There’s also a psychological residue. After a particularly intense attack, many people develop a quiet vigilance, scanning their body for any sign that another one is starting. A normal heart flutter or a moment of breathlessness after climbing stairs can trigger a jolt of fear that it’s happening again. This hyperawareness of physical sensations is one of the ways isolated panic attacks can evolve into a recurring pattern, because the fear of another attack itself becomes a source of anxiety that keeps the nervous system primed.
Why Your Body Does This
Panic attacks are not a sign of weakness or a character flaw. They’re a misfiring of one of your body’s oldest and most powerful survival systems. The fight-or-flight response evolved to save your life in the face of immediate physical danger, like a predator. During a panic attack, that same system activates fully, releasing the same cascade of hormones and triggering the same cardiovascular, respiratory, and muscular changes it would if you were in genuine mortal danger. The only difference is there’s no bear.

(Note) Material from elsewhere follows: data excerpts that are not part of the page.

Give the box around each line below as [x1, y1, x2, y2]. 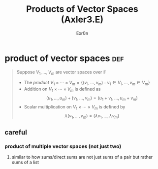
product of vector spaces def [4, 53, 124, 64]
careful [4, 128, 28, 136]
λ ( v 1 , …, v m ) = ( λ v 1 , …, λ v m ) [64, 112, 120, 120]
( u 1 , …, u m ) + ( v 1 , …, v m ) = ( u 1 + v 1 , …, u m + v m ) [46, 95, 138, 102]
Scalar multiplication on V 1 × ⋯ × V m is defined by [24, 103, 126, 111]
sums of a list [11, 159, 39, 166]
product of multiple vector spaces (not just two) [4, 143, 122, 150]
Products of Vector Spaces [26, 3, 138, 15]
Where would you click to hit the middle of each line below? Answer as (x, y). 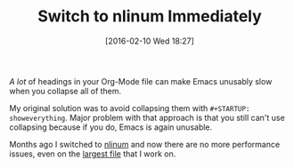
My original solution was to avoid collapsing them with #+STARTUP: (130, 108)
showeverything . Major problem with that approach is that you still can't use (147, 117)
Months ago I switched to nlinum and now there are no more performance (145, 144)
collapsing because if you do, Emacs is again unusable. (111, 127)
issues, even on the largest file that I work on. (93, 154)
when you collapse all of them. (65, 91)
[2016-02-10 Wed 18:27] (150, 41)
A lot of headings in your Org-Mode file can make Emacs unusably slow (141, 81)
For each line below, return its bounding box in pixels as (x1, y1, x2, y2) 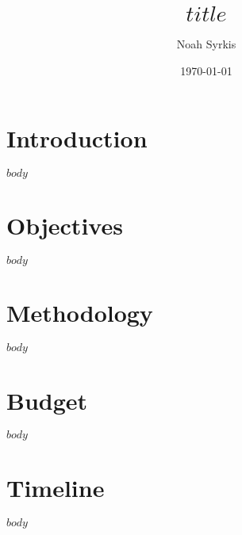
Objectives (6, 209, 123, 242)
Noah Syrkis (176, 35, 236, 52)
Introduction (6, 122, 148, 155)
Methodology (6, 296, 153, 329)
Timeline (6, 471, 105, 503)
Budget (6, 384, 88, 416)
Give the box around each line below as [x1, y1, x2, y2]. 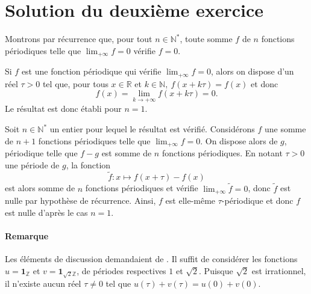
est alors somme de [5, 182, 75, 194]
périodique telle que [5, 147, 78, 159]
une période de [5, 158, 60, 171]
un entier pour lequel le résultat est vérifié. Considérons [49, 123, 255, 135]
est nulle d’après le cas [5, 206, 88, 218]
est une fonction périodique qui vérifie [21, 65, 162, 78]
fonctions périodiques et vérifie [85, 182, 198, 194]
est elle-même [165, 194, 216, 207]
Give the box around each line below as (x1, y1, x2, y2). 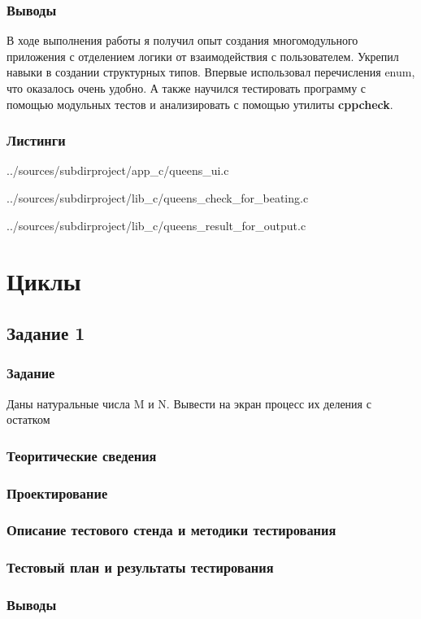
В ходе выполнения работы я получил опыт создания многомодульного (7, 32, 358, 49)
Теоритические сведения (7, 445, 157, 465)
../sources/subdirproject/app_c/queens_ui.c (7, 162, 229, 179)
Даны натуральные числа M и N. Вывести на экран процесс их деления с (7, 395, 371, 412)
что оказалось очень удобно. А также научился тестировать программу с (7, 80, 367, 96)
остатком (7, 411, 50, 428)
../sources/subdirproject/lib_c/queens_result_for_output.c (7, 216, 306, 233)
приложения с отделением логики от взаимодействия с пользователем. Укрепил (7, 47, 399, 64)
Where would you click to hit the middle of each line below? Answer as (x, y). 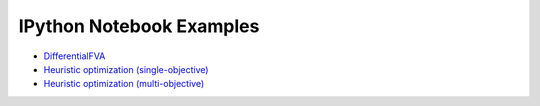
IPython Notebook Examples (139, 26)
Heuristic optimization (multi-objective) (124, 84)
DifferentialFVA (74, 56)
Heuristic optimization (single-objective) (126, 69)
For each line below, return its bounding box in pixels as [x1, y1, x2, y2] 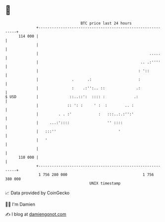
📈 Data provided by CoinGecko [5, 190, 70, 196]
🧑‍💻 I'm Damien [5, 201, 36, 207]
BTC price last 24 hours [80, 21, 132, 26]
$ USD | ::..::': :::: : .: [5, 94, 139, 99]
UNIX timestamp [89, 180, 121, 186]
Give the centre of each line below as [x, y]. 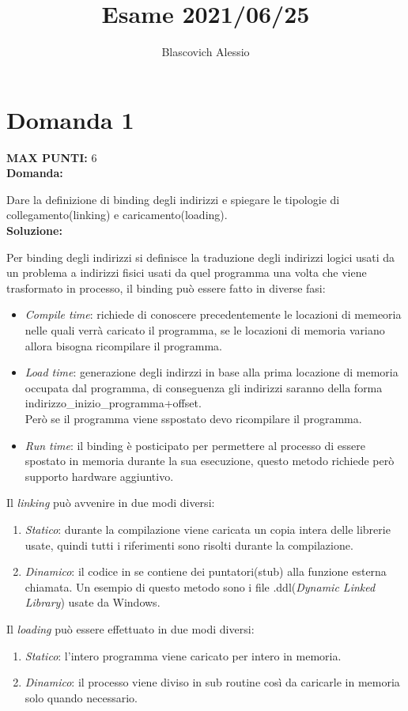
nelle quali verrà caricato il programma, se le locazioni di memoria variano [205, 330]
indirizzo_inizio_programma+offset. [113, 403]
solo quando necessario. [81, 697]
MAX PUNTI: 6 [52, 157]
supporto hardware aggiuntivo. [99, 476]
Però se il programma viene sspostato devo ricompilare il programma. [193, 418]
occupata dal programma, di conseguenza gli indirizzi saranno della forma [204, 387]
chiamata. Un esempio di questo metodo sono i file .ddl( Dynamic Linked [200, 586]
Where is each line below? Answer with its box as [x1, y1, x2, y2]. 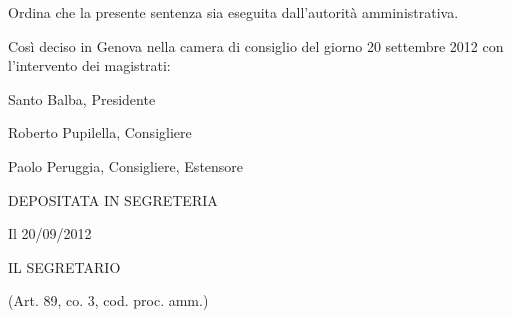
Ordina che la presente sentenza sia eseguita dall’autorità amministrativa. [8, 2, 459, 22]
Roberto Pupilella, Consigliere [8, 122, 192, 143]
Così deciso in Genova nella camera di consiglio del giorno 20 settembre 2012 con [8, 35, 504, 56]
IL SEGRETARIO [8, 256, 121, 277]
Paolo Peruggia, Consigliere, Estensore [8, 155, 244, 176]
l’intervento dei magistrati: [8, 55, 171, 76]
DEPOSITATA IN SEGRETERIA [8, 189, 218, 210]
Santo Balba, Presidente [8, 88, 156, 109]
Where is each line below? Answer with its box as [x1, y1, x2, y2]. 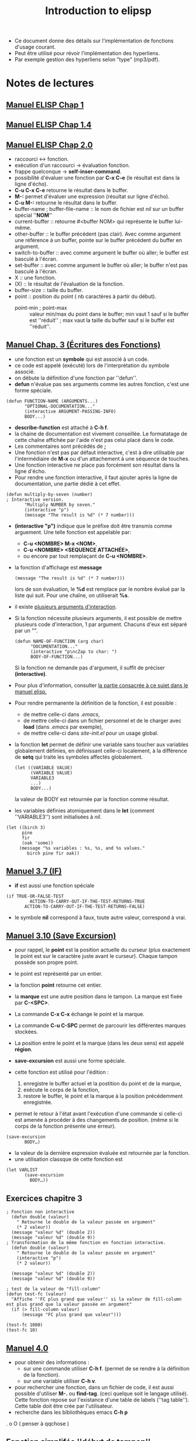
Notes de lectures [6, 76, 94, 90]
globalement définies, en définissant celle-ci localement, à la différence [14, 747, 187, 754]
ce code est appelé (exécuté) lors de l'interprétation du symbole [14, 361, 170, 368]
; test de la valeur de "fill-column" [6, 1286, 101, 1292]
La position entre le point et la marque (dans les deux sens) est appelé [14, 1040, 184, 1047]
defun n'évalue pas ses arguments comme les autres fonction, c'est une [14, 380, 190, 387]
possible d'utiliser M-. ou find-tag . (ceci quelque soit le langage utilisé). [14, 1390, 188, 1397]
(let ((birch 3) [6, 825, 46, 830]
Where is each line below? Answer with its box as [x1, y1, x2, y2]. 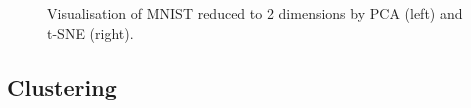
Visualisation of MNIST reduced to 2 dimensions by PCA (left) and [47, 3, 463, 23]
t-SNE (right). [47, 22, 134, 43]
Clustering [7, 71, 117, 102]
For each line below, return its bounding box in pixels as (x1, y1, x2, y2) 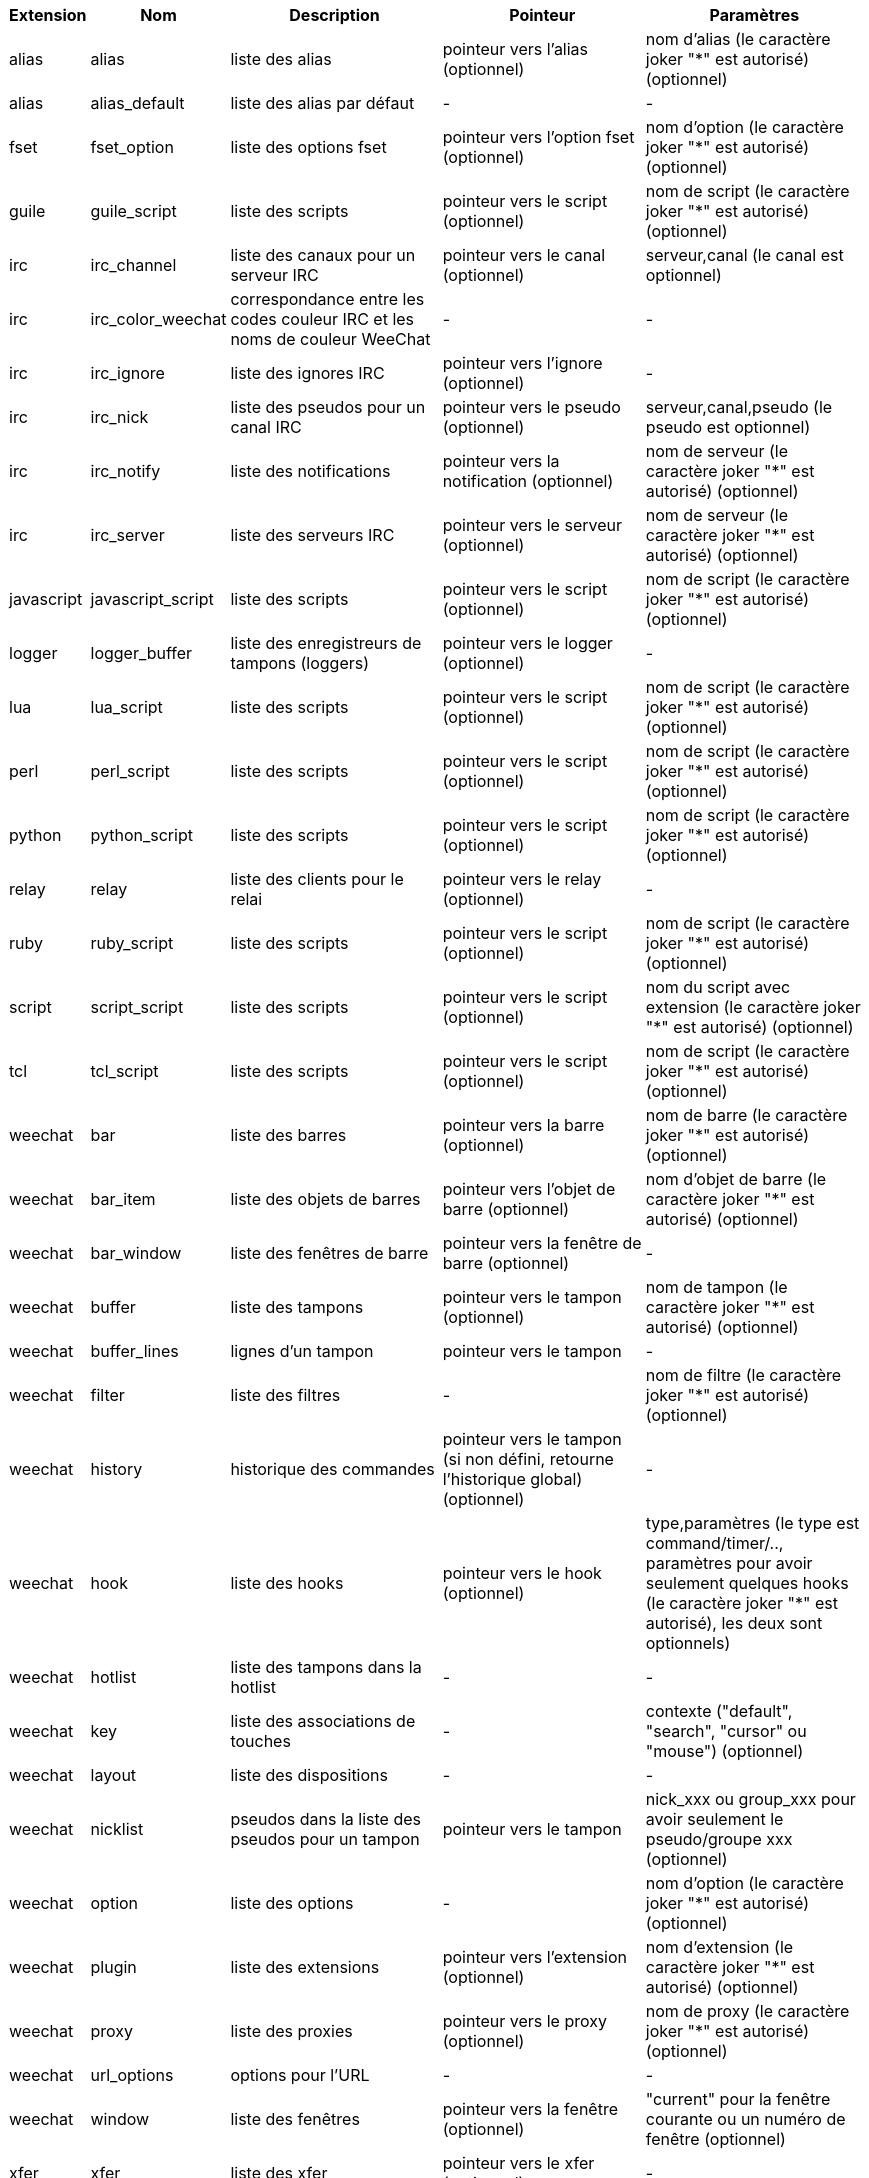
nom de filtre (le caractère (645, 1365, 842, 1385)
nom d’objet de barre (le (645, 1169, 827, 1189)
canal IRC (230, 417, 302, 437)
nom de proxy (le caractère (645, 2001, 850, 2021)
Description (289, 5, 380, 25)
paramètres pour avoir (645, 1553, 813, 1573)
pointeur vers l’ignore (442, 353, 603, 373)
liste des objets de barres (230, 1189, 421, 1209)

Your body is doing exactly what it was designed to do; it’s just doing it at the wrong time.
Chronic stress can make this system more sensitive over time. Research on the brain’s threat-detection circuitry shows that prolonged stress physically changes how excitable those neural pathways become, essentially lowering the threshold for triggering a full alarm response. This helps explain why panic attacks often emerge during extended stressful periods rather than at a single dramatic moment, and why they can seem to come out of nowhere once that threshold has been lowered enough.